John List received his PhD from the University of Wyoming and is currently the Kenneth C. Griffin Distinguished Service Professor of Economics at the University of Chicago after holding positions at the University of Central Florida, the University of Arizona and the University of Maryland. Prof. List has been at the forefront of environmental economics and has served as senior economist on the President's Council of Economic Advisors for Environmental and Resource Economics. He is also a Research Associate at the National Bureau of Economic Research, a Research Fellow at the Institute for the Study of Labor (IZA), and a University Fellow at Tilburg University in the Netherlands. However, List is best known as one of the world's leading experts on experimental economics. He received the Kenneth Galbraith Award in 2010 and the 2008 Arrow Prize for Senior Economists for his research on Behavioural Economics through field experiments.
In 2013, he published, together with Uri Gneezy, The Why Axis: Hidden Motives and the Undiscovered Economics of Everyday Life
His website is amazing… In there you will find various areas that his research has touched. You just have to click on the funniest images ever, to see his research. Check it out here
List, along with Chicago economist Steven Levitt and Harvard economist Roland Fryer, and funded by Chicago philanthropists Kenneth and Anne Griffin, has established the Griffin Early Childhood Centre. This program focuses on understanding how best to educate the nation's youth. Additionally, List continues to be active in the field of environmental economics with recent field experiments on environmental technology adoption.
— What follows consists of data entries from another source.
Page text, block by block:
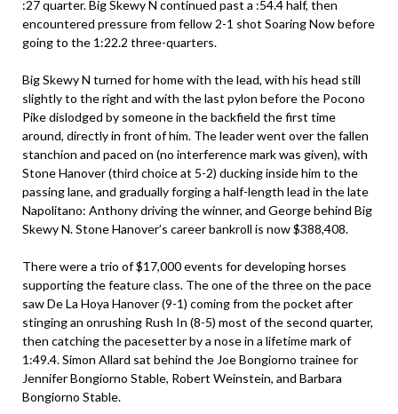
:27 quarter. Big Skewy N continued past a :54.4 half, then
encountered pressure from fellow 2-1 shot Soaring Now before
going to the 1:22.2 three-quarters.
Big Skewy N turned for home with the lead, with his head still
slightly to the right and with the last pylon before the Pocono
Pike dislodged by someone in the backfield the first time
around, directly in front of him. The leader went over the fallen
stanchion and paced on (no interference mark was given), with
Stone Hanover (third choice at 5-2) ducking inside him to the
passing lane, and gradually forging a half-length lead in the late
Napolitano: Anthony driving the winner, and George behind Big
Skewy N. Stone Hanover’s career bankroll is now $388,408.
There were a trio of $17,000 events for developing horses
supporting the feature class. The one of the three on the pace
saw De La Hoya Hanover (9-1) coming from the pocket after
stinging an onrushing Rush In (8-5) most of the second quarter,
then catching the pacesetter by a nose in a lifetime mark of
1:49.4. Simon Allard sat behind the Joe Bongiorno trainee for
Jennifer Bongiorno Stable, Robert Weinstein, and Barbara
Bongiorno Stable.
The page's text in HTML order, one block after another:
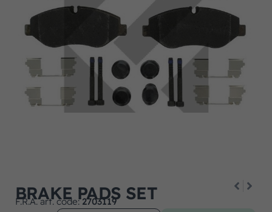
BRAKE PADS SET
F.R.A. art. code:2703119
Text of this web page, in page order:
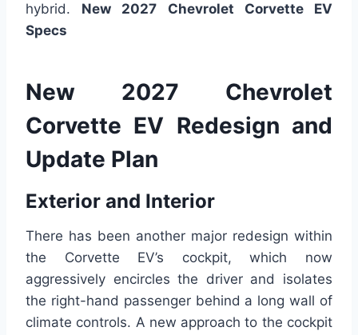
hybrid. New 2027 Chevrolet Corvette EV
Specs
New 2027 Chevrolet
Corvette EV Redesign and
Update Plan
Exterior and Interior
There has been another major redesign within
the Corvette EV’s cockpit, which now
aggressively encircles the driver and isolates
the right-hand passenger behind a long wall of
climate controls. A new approach to the cockpit
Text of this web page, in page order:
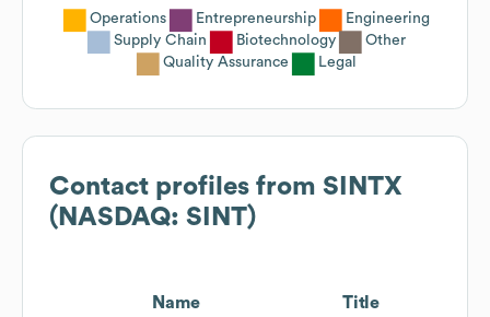
Operations Entrepreneurship
Engineering
Supply Chain
Biotechnology
Other
Quality Assurance
Legal
Contact profiles from SINTX
(NASDAQ: SINT)
Name Title
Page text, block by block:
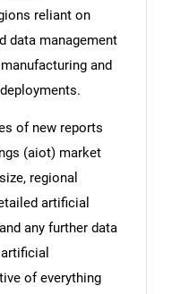
reliant on
data management
and
of new reports
(aiot) market
regional
artificial
any further data
of everything
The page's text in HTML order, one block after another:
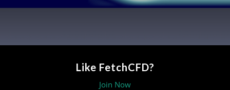
Like FetchCFD?
Join Now
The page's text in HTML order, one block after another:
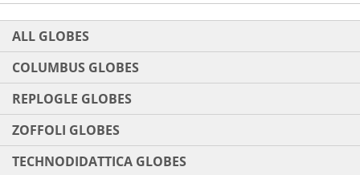
ALL GLOBES
COLUMBUS GLOBES
REPLOGLE GLOBES
ZOFFOLI GLOBES
TECHNODIDATTICA GLOBES
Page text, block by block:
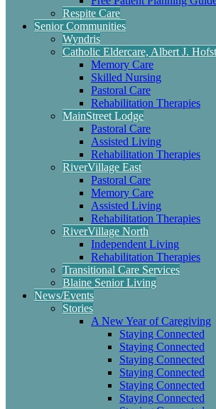
Respite Care
Senior Communities
Wyndris
Catholic Eldercare, Albert J.
Memory Care
Skilled Nursing
Pastoral Care
Rehabilitation Therapies
MainStreet Lodge
Pastoral Care
Assisted Living
Rehabilitation Therapies
RiverVillage East
Pastoral Care
Memory Care
Assisted Living
Rehabilitation Therapies
RiverVillage North
Independent Living
Rehabilitation Therapies
Transitional Care Services
Blaine Senior Living
News/Events
Stories
A New Year of Caregiving
Staying Connected
Staying Connected
Staying Connected
Staying Connected
Staying Connected
Staying Connected
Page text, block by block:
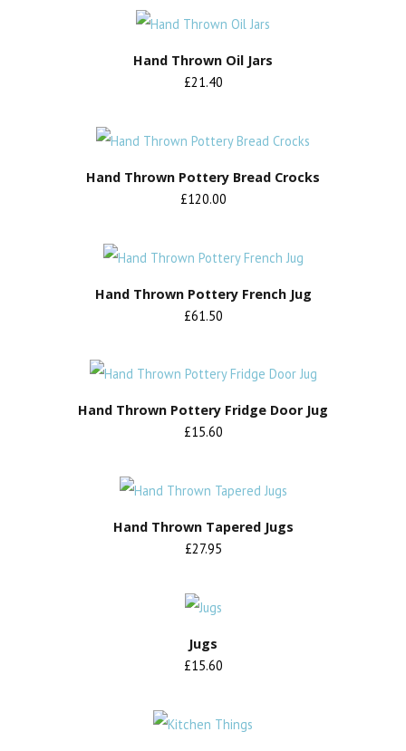
Hand Thrown Oil Jars
£21.40
Hand Thrown Pottery Bread Crocks
£120.00
Hand Thrown Pottery French Jug
£61.50
Hand Thrown Pottery Fridge Door Jug
£15.60
Hand Thrown Tapered Jugs
£27.95
Jugs
£15.60
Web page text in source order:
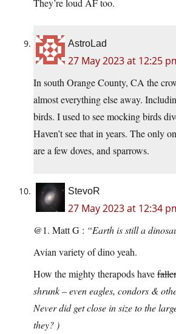
They’re loud AF too.
AstroLad
27 May 2023 at 12:25
In south Orange County, CA the
almost everything else away.
birds. I used to see mocking birds
Haven’t see that in years. The only
are a few doves, and sparrows.
StevoR
27 May 2023 at 12:34
@1. Matt G : “Earth is still a
Avian variety of dino yeah.
How the mighty therapods have
shrunk – even eagles, condors &
Never did get close in size to the
they? )
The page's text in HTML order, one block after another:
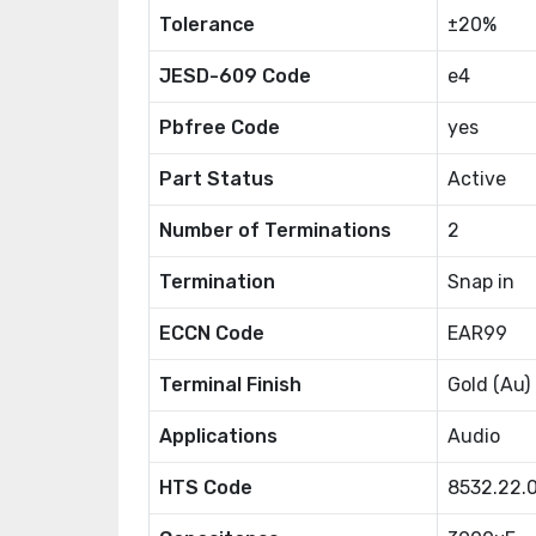
Tolerance ±20%
JESD-609 Code e4
Pbfree Code yes
Part Status Active
Number of Terminations 2
Termination Snap in
ECCN Code EAR99
Terminal Finish Gold (Au)
Applications Audio
HTS Code
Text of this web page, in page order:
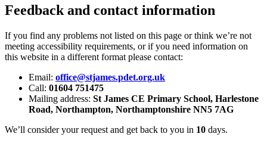
Feedback and contact information
If you find any problems not listed on this page or think we’re not
meeting accessibility requirements, or if you need information on
this website in a different format please contact:
Email: office@stjames.pdet.org.uk
Call: 01604 751475
Mailing address: St James CE Primary School, Harlestone
Road, Northampton, Northamptonshire NN5 7AG
We’ll consider your request and get back to you in 10 days.
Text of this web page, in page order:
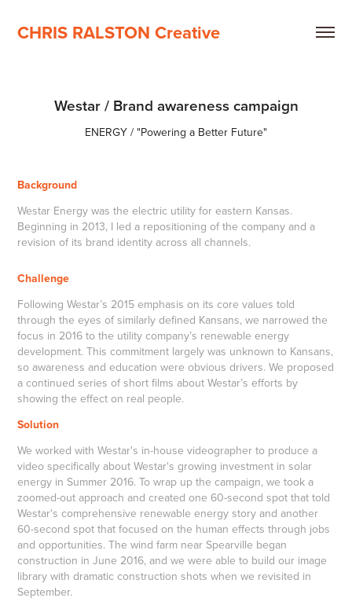
CHRIS RALSTON Creative
Westar / Brand awareness campaign
ENERGY / "Powering a Better Future"
Background
Westar Energy was the electric utility for eastern Kansas.
Beginning in 2013, I led a repositioning of the company and a
revision of its brand identity across all channels.
Challenge
Following Westar’s 2015 emphasis on its core values told
through the eyes of similarly defined Kansans, we narrowed the
focus in 2016 to the utility company’s renewable energy
development. This commitment largely was unknown to Kansans,
so awareness and education were obvious drivers. We proposed
a continued series of short films about Westar’s efforts by
showing the effect on real people.
Solution
We worked with Westar's in-house videographer to produce a
video specifically about Westar's growing investment in solar
energy in Summer 2016. To wrap up the campaign, we took a
zoomed-out approach and created one 60-second spot that told
Westar's comprehensive renewable energy story and another
60-second spot that focused on the human effects through jobs
and opportunities. The wind farm near Spearville began
construction in June 2016, and we were able to build our image
library with dramatic construction shots when we revisited in
September.
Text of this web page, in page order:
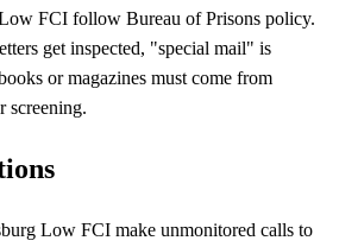
FCI follow Bureau of Prisons policy.
get inspected, "special mail" is
or magazines must come from
screening.
Low FCI make unmonitored calls to
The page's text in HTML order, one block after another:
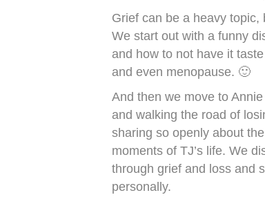
Grief can be a heavy topic,
We start out with a funny
and how to not have it
and even menopause. 🙂
And then we move to
and walking the road of
sharing so openly about
moments of TJ’s life. We
through grief and loss and
personally.
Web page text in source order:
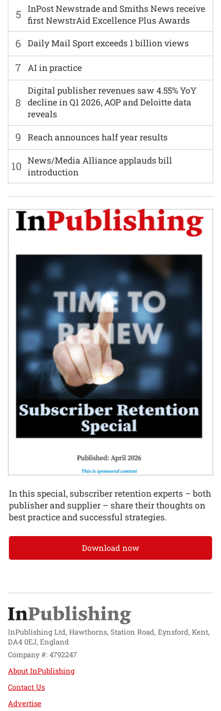
6 Daily Mail Sport exceeds 1 billion views
7 AI in practice
8
Digital publisher revenues saw 4.55% YoY
decline in Q1 2026, AOP and Deloitte data
reveals
9 Reach announces half year results
5
InPost Newstrade and Smiths News receive
first NewstrAid Excellence Plus Awards
10 News/Media Alliance applauds bill
introduction
In this special, subscriber retention experts – both
publisher and supplier – share their thoughts on
best practice and successful strategies.
Download now
InPublishing Ltd, Hawthorns, Station Road, Eynsford, Kent,
DA4 0EJ, England
Company #: 4792247
About InPublishing
Contact Us
Advertise
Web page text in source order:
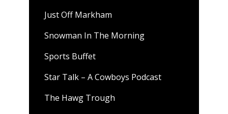
Just Off Markham
Snowman In The Morning
Sports Buffet
Star Talk – A Cowboys Podcast
The Hawg Trough
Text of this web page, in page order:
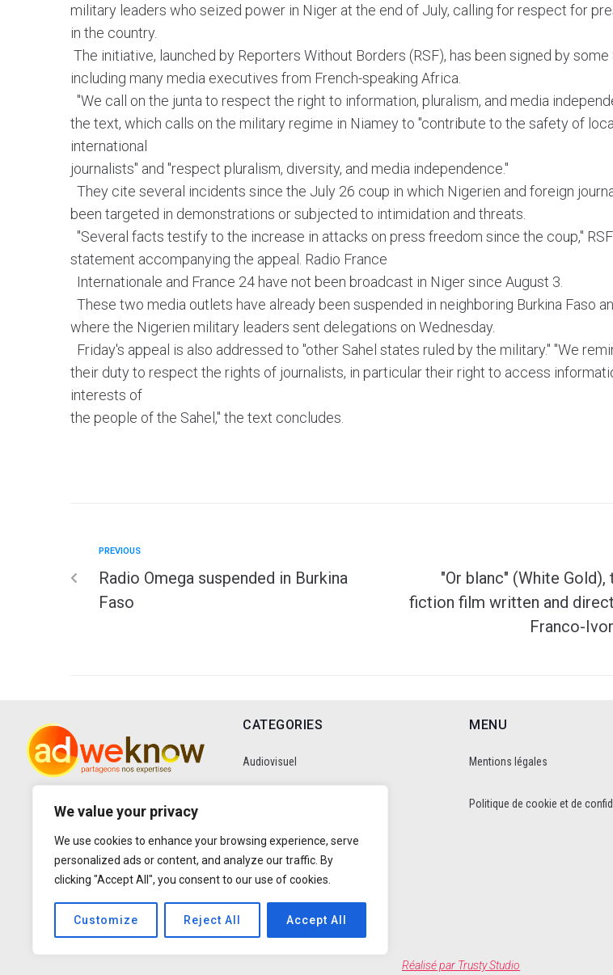
We value your privacy
We use cookies to enhance your browsing experience, serve
personalized ads or content, and analyze our traffic. By
clicking "Accept All", you consent to our use of cookies.
Customize Reject All Accept All
military leaders who seized power in Niger at the end of July, calling for respect for
in the country.
The initiative, launched by Reporters Without Borders (RSF), has been signed by some
including many media executives from French-speaking Africa.
"We call on the junta to respect the right to information, pluralism, and media
the text, which calls on the military regime in Niamey to "contribute to the safety of
international
journalists" and "respect pluralism, diversity, and media independence."
They cite several incidents since the July 26 coup in which Nigerien and foreign
been targeted in demonstrations or subjected to intimidation and threats.
"Several facts testify to the increase in attacks on press freedom since the coup,"
statement accompanying the appeal. Radio France
Internationale and France 24 have not been broadcast in Niger since August 3.
These two media outlets have already been suspended in neighboring Burkina Faso
where the Nigerien military leaders sent delegations on Wednesday.
Friday's appeal is also addressed to "other Sahel states ruled by the military." "We
their duty to respect the rights of journalists, in particular their right to access
interests of
the people of the Sahel," the text concludes.
PREVIOUS
Radio Omega suspended in Burkina
Faso
"Or blanc" (White Gold),
fiction film written and
Franco-
CATEGORIES
Audiovisuel
Data
Digital
MENU
Mentions légales
Politique de cookie et de
Réalisé par Trusty Studio
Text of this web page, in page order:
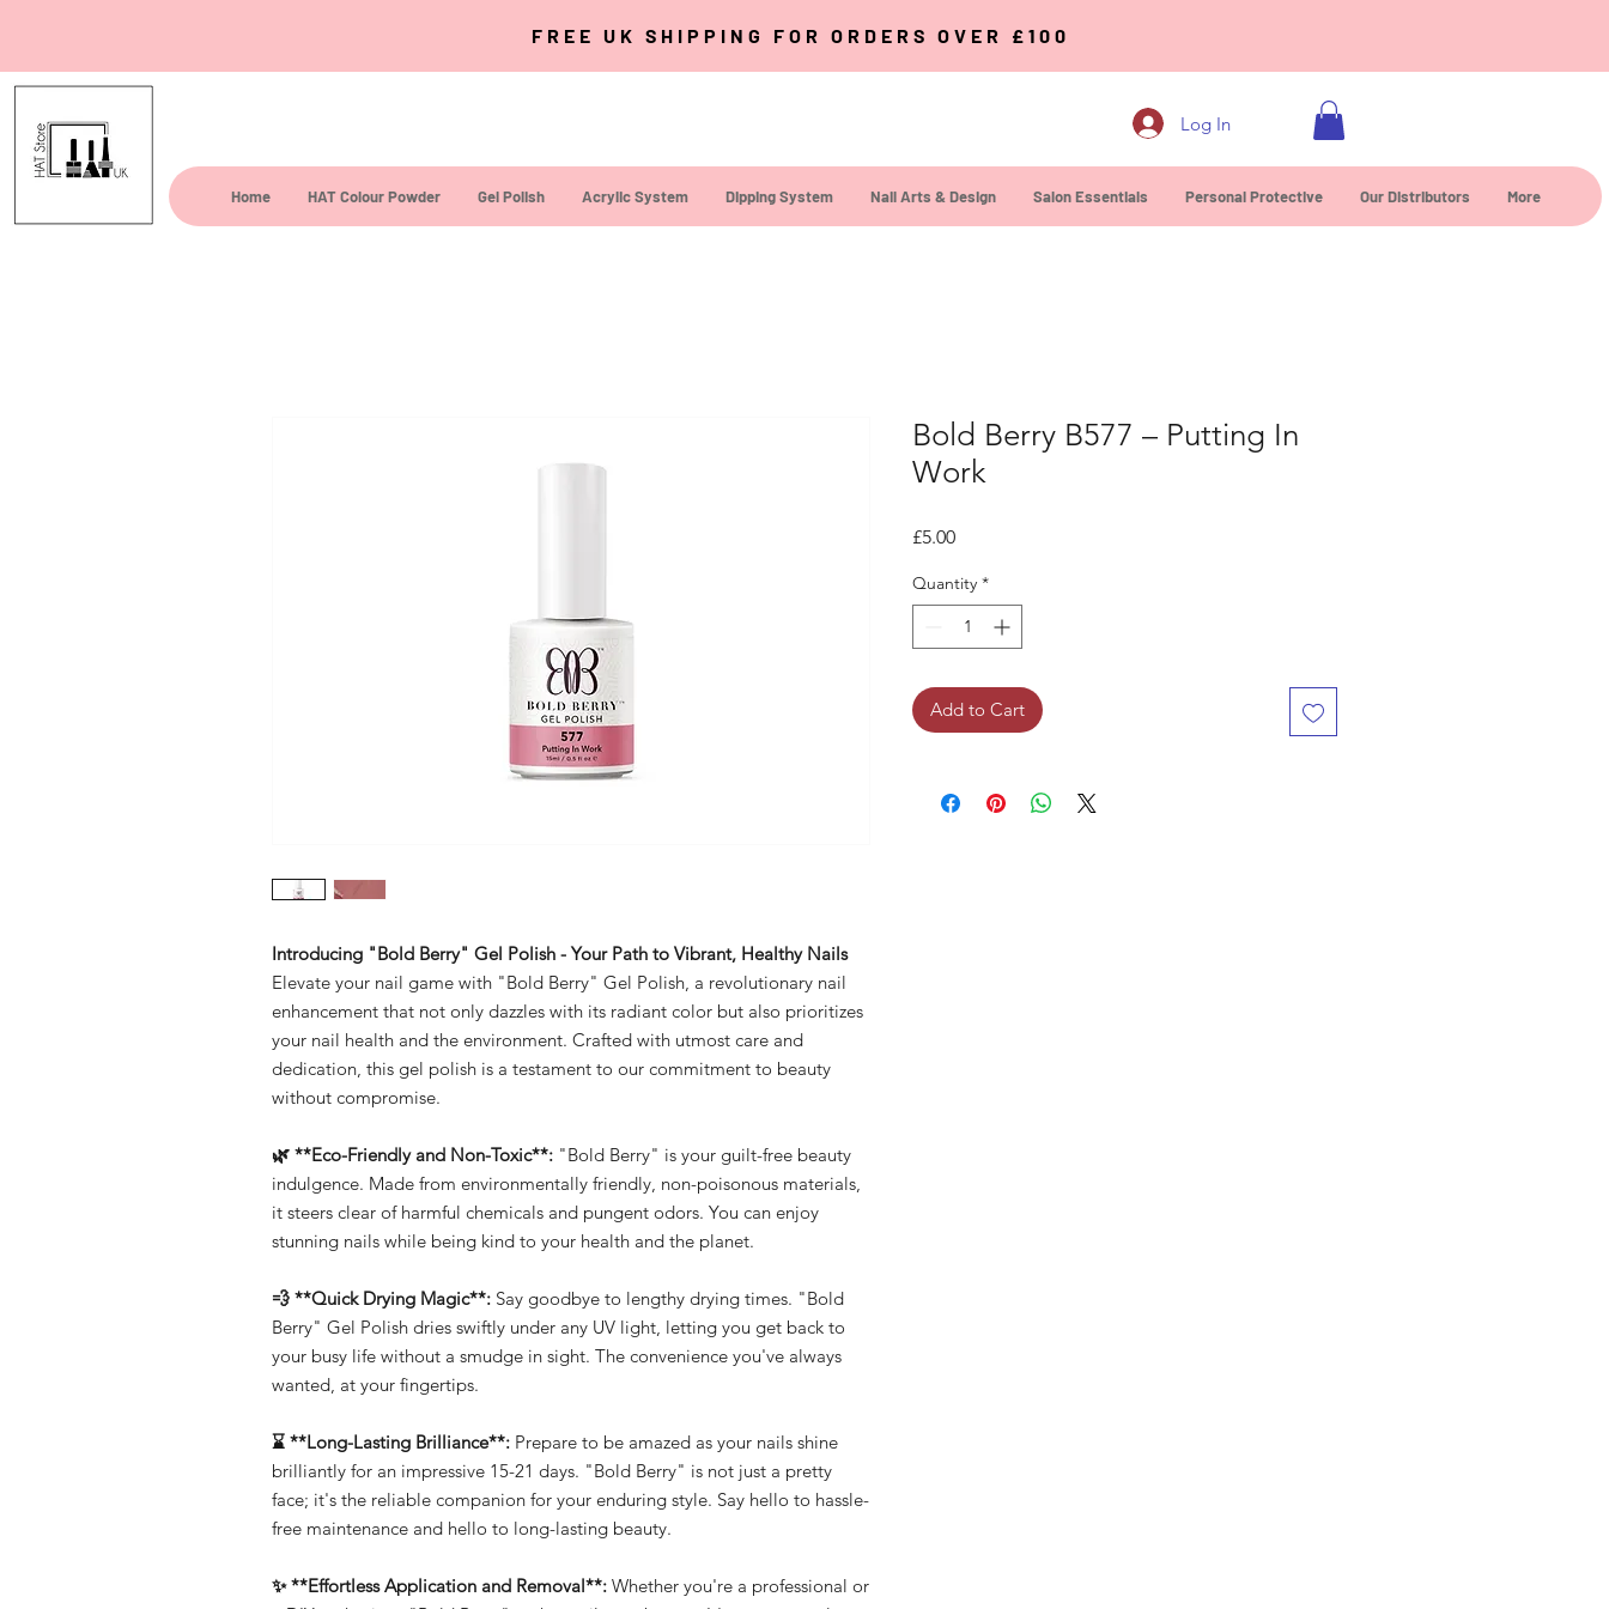
FREE UK SHIPPING FOR ORDERS OVER £100
Log In
Home HAT Colour Powder Gel Polish Acrylic System Dipping System Nail Arts & Design Salon Essentials Personal Protective Our Distributors More
Introducing "Bold Berry" Gel Polish - Your Path to Vibrant, Healthy Nails
Elevate your nail game with "Bold Berry" Gel Polish, a revolutionary nail
enhancement that not only dazzles with its radiant color but also prioritizes
your nail health and the environment. Crafted with utmost care and
dedication, this gel polish is a testament to our commitment to beauty
without compromise.
🌿 **Eco-Friendly and Non-Toxic**: "Bold Berry" is your guilt-free beauty
indulgence. Made from environmentally friendly, non-poisonous materials,
it steers clear of harmful chemicals and pungent odors. You can enjoy
stunning nails while being kind to your health and the planet.
💨 **Quick Drying Magic**: Say goodbye to lengthy drying times. "Bold
Berry" Gel Polish dries swiftly under any UV light, letting you get back to
your busy life without a smudge in sight. The convenience you've always
wanted, at your fingertips.
⌛ **Long-Lasting Brilliance**: Prepare to be amazed as your nails shine
brilliantly for an impressive 15-21 days. "Bold Berry" is not just a pretty
face; it's the reliable companion for your enduring style. Say hello to hassle-
free maintenance and hello to long-lasting beauty.
✨ **Effortless Application and Removal**: Whether you're a professional or
Bold Berry B577 – Putting In
Work
£5.00Price
Quantity *
Add to Cart

When he was a kid, he used to buy sports cards at the local grocery store from the money he made cutting the neighbour’s grass, shovelling snow, and delivering newspapers. Over time, he amassed a huge collection and started to buy, sell and trade them at the big conventions. When he was in college and had to fund his own research, he decided to test economic theory while doing his hobby. His first several papers were all about bargaining and market structure and discrimination at sports card shows. He is still a sports card enthusiast, but he spends most of his free time coaching his children’s athletic teams nowadays.